Work to be completed
The line containing "services, like satellite" marks the end: copy exactly every line from the start of the records below up to and including it, leaving out pictures.
-- Data extract follows --
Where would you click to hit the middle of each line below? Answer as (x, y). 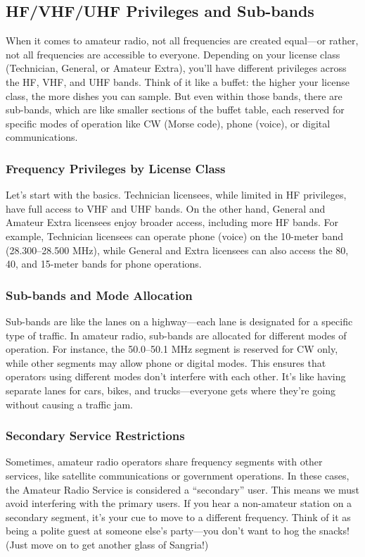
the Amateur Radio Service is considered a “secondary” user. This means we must (182, 489)
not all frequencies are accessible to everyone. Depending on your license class (173, 54)
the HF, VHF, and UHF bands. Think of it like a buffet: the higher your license (178, 81)
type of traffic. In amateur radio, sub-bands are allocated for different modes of (176, 335)
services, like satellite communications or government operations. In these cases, (178, 475)
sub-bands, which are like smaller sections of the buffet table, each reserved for (175, 109)
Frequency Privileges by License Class (116, 168)
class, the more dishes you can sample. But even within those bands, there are (174, 95)
-- Data extract concluded --
Written answer
Where would you click to hit the middle of each line below? Answer as (x, y). 
the Amateur Radio Service is considered a “secondary” user. This means we must (182, 489)
not all frequencies are accessible to everyone. Depending on your license class (173, 54)
the HF, VHF, and UHF bands. Think of it like a buffet: the higher your license (178, 81)
type of traffic. In amateur radio, sub-bands are allocated for different modes of (176, 335)
services, like satellite communications or government operations. In these cases, (178, 475)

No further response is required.